秘密のベビーのはずが、溺甘パパになった御曹司に一途愛で包まれています
「私が大雅さんと結婚したばかりに……ごめんなさい」

「千香」

 涙で声が震える。
 そんな私の肩を、隣からすかさず大雅が抱き寄せてくれる。

「俺は、千香意外と結婚するつもりはなかった。だから、そんなふうに思わないで」

 ご両親の前でもそう堂々と言ってくれる大雅に、ますます涙があふれてしまう。

「ねえ、千香さん。大雅からも、あなたはひとりでずっと理不尽な扱いに耐えてきたって聞いてるわ」

 お義母さんが気遣うように話しかけてくる。

「そんな環境でも、まっすぐに芯の強い女性に成長したあなたを、私は尊敬しているのよ。女手ひとつで陽太君を立派に育ててきたあなただから、信頼できると確信したし、家族になれると嬉しく思ったのよ」

「おかあ、さん……」

 私を認めてくれるふたりに感謝の気持ちを伝えたいのに、涙で声にならない。

「ほら、いつも言ってるでしょ? 私たちにどんどん頼っていいのよって」

 それは会いに来るたびにかけてもらう言葉だ。

「陽太君まで広島に連れていくのは、ちょっと大変そうねぇ。
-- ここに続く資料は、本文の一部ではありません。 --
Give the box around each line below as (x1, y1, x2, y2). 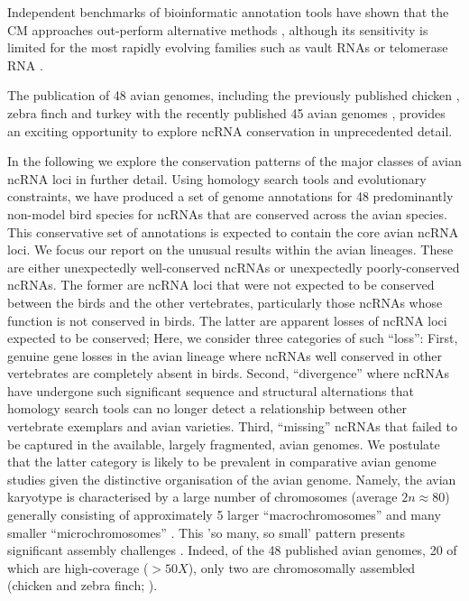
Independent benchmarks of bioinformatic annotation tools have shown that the (7, 3, 449, 21)
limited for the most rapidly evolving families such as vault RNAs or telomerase (7, 38, 448, 57)
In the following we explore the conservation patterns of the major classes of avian (7, 152, 462, 171)
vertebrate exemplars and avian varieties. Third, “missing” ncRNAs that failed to (7, 417, 457, 436)
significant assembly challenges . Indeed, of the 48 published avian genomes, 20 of (7, 541, 457, 559)
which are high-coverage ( (7, 558, 149, 577)
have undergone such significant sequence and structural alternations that (7, 381, 414, 400)
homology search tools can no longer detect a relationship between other (7, 399, 407, 418)
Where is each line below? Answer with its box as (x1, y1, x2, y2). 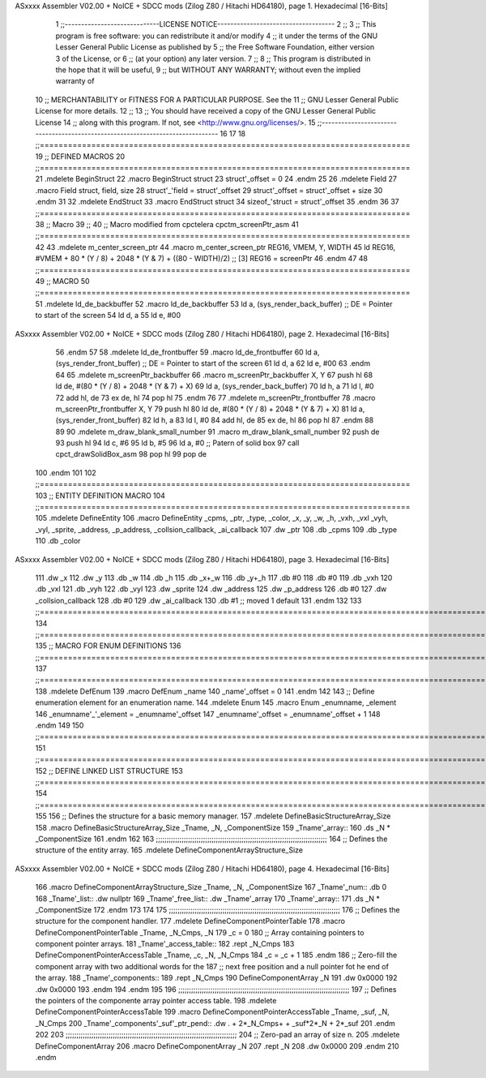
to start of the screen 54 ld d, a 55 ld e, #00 (35, 311, 181, 320)
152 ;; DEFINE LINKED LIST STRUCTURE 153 (35, 766, 184, 775)
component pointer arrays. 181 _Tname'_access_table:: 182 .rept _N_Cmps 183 (35, 939, 295, 949)
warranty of (55, 76, 95, 86)
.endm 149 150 (35, 720, 84, 730)
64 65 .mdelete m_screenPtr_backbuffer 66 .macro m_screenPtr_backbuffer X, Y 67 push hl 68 (55, 370, 373, 380)
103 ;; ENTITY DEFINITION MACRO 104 (35, 491, 166, 500)
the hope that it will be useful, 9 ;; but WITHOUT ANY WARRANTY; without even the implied (55, 65, 360, 75)
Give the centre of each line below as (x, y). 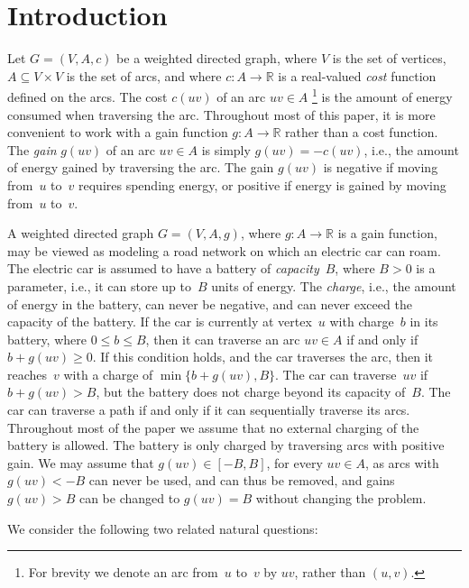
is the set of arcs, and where (144, 75)
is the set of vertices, (389, 58)
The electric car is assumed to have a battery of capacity (163, 268)
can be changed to (129, 498)
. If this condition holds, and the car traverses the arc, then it (263, 357)
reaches (28, 374)
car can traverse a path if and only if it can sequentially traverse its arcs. (209, 410)
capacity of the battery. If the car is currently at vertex (160, 322)
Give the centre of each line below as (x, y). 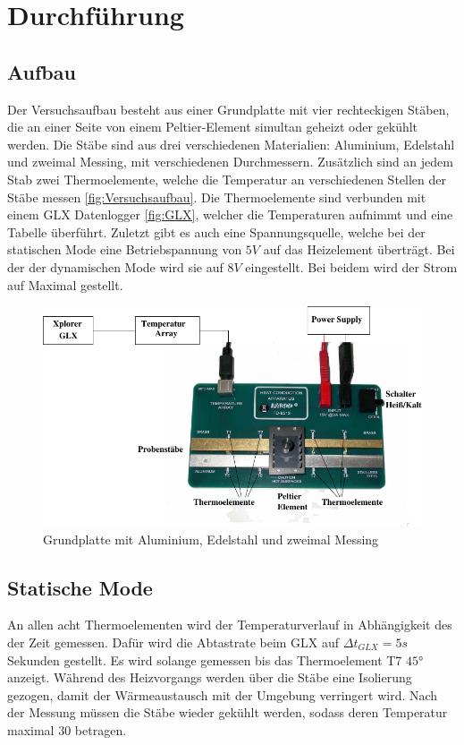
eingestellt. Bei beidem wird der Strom (351, 266)
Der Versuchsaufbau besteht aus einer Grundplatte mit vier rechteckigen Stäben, (228, 109)
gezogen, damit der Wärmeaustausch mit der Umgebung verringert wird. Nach (223, 694)
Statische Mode (80, 587)
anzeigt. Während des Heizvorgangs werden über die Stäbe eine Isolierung (210, 677)
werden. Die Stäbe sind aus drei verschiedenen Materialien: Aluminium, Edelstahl (231, 144)
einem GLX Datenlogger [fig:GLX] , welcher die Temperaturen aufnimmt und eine (230, 214)
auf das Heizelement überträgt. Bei (359, 249)
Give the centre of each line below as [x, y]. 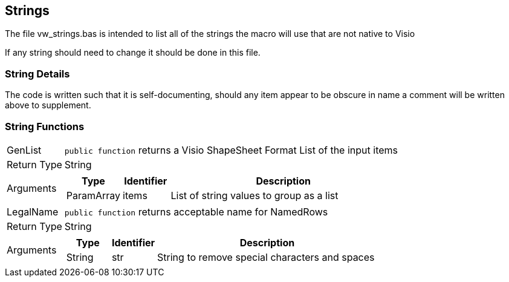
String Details [37, 74]
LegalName [33, 211]
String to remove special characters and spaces [266, 257]
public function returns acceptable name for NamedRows [196, 211]
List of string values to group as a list [254, 195]
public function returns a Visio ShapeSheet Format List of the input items [231, 150]
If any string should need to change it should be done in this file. [133, 53]
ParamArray [93, 195]
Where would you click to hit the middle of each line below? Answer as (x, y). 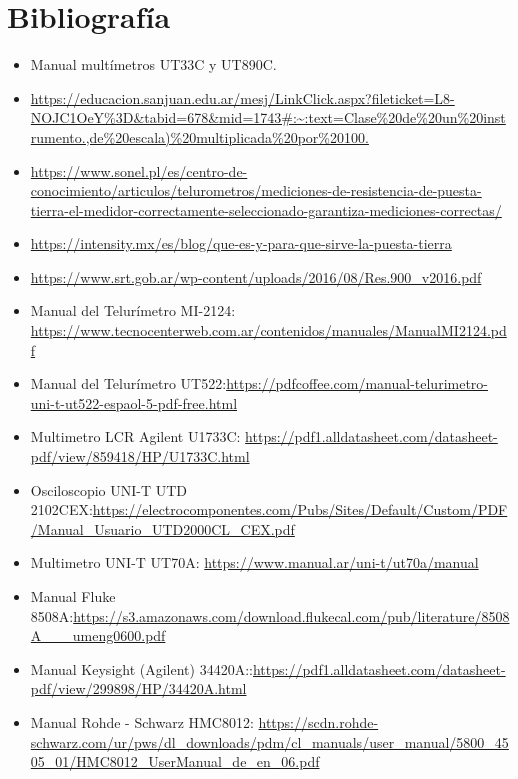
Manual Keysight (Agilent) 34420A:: (141, 668)
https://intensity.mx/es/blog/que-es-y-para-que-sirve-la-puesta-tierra (241, 243)
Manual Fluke (73, 596)
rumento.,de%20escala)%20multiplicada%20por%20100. (199, 136)
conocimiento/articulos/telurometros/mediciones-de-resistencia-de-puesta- (256, 190)
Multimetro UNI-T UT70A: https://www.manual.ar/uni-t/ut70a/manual (254, 562)
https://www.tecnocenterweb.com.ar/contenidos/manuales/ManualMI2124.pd (268, 330)
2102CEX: (61, 509)
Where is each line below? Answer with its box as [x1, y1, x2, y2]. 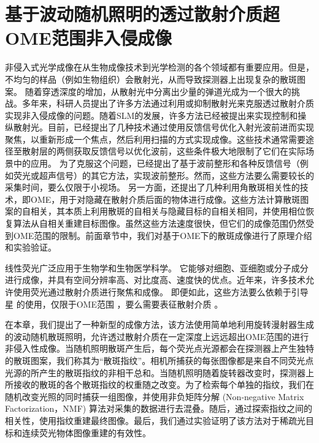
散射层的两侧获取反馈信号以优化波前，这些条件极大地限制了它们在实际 [21, 145, 306, 157]
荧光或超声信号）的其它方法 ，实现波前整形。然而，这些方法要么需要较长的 [13, 168, 314, 181]
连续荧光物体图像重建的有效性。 [21, 426, 151, 439]
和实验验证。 [5, 241, 56, 254]
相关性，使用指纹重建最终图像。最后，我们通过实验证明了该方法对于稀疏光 [5, 414, 306, 426]
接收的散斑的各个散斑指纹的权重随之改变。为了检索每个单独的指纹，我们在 [13, 378, 314, 391]
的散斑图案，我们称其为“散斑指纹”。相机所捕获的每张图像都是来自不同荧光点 [5, 354, 314, 366]
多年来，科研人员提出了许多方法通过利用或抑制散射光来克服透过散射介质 [21, 97, 314, 110]
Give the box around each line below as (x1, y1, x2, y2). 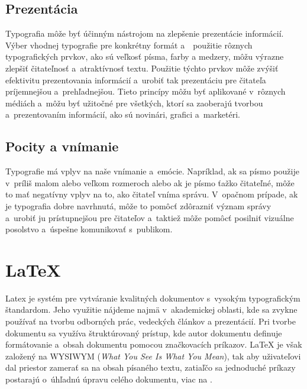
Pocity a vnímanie (5, 137, 119, 155)
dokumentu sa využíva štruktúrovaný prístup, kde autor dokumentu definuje (5, 326, 282, 339)
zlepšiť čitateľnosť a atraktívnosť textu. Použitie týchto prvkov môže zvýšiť (5, 61, 279, 74)
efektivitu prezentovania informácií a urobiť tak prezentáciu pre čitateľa (5, 73, 266, 86)
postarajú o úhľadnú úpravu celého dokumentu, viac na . (5, 373, 212, 385)
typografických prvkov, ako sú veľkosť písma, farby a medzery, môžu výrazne (5, 50, 284, 63)
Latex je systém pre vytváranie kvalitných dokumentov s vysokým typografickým (5, 291, 300, 304)
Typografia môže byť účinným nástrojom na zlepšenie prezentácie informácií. (5, 27, 284, 40)
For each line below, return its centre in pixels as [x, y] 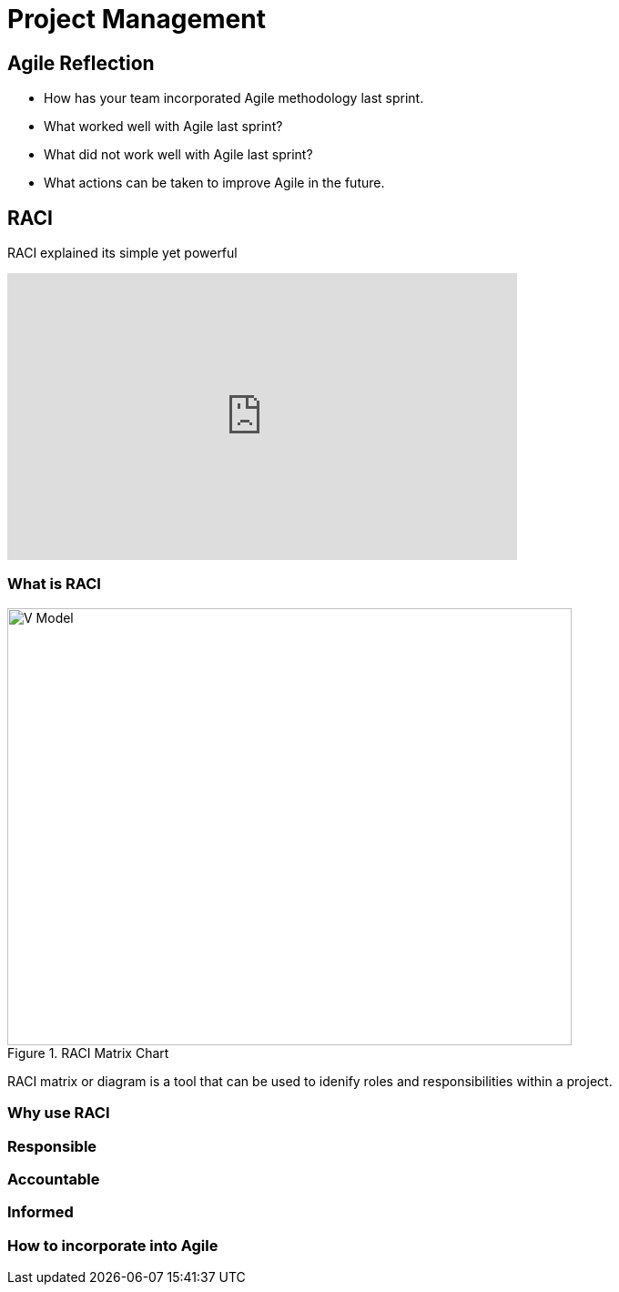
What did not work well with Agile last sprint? [178, 155]
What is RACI [54, 584]
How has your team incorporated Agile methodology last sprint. [234, 98]
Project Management [137, 19]
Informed [41, 1212]
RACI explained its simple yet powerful [122, 253]
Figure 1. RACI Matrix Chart [88, 1053]
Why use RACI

うちに、ひとりでお泊りさせるのは心配かしら?」

 しんみりとした話はここまでというように、お義母さんの口調が明るく変わる。

「んー、意外と平気……かもな。千香の代わりに俺ひとりで寝かしつけても大丈夫だったし」

 夜泣きもほとんどなくなったし、相変わらず人見知りもほとんどない。
 陽太と長く離れたことがない私が心配しすぎてしまうだけで、案外本人はへっちゃらかもしれない。

「じゃあ、それまでの間に、練習しておきましょうか」

 今後の動きを確認し合って、あとは実家との日程を調整するところまで決めると、この日は解散となった。